[Items listed in a dataset]
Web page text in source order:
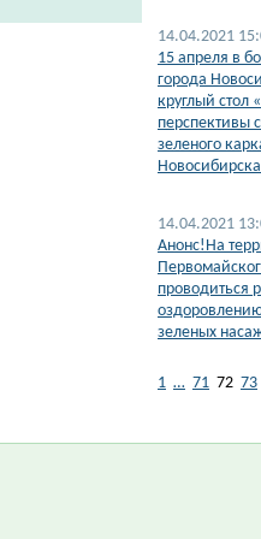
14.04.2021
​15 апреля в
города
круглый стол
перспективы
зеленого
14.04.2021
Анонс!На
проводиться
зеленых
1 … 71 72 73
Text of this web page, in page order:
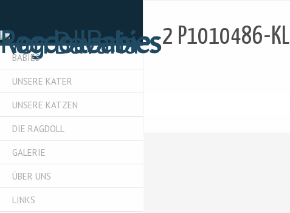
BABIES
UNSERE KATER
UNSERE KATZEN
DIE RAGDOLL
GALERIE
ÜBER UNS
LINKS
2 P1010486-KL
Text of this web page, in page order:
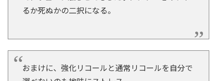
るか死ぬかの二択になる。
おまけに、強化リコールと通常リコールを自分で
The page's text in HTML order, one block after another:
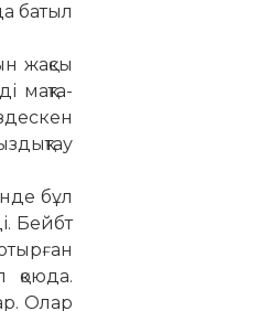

PROBLEM DESCRIPTION =
Output all of the data above exactly; no pictures should appear.

OUTPUT FOR THIS TASK =
Web page text in source order:
14.04.2021
​15 апреля в
города
круглый стол
перспективы
зеленого
14.04.2021
Анонс!На
проводиться
зеленых
1 … 71 72 73
Text of this web page, in page order:
BABIES
UNSERE KATER
UNSERE KATZEN
DIE RAGDOLL
GALERIE
ÜBER UNS
LINKS
2 P1010486-KL
Text of this web page, in page order:
るか死ぬかの二択になる。
おまけに、強化リコールと通常リコールを自分で
The page's text in HTML order, one block after another:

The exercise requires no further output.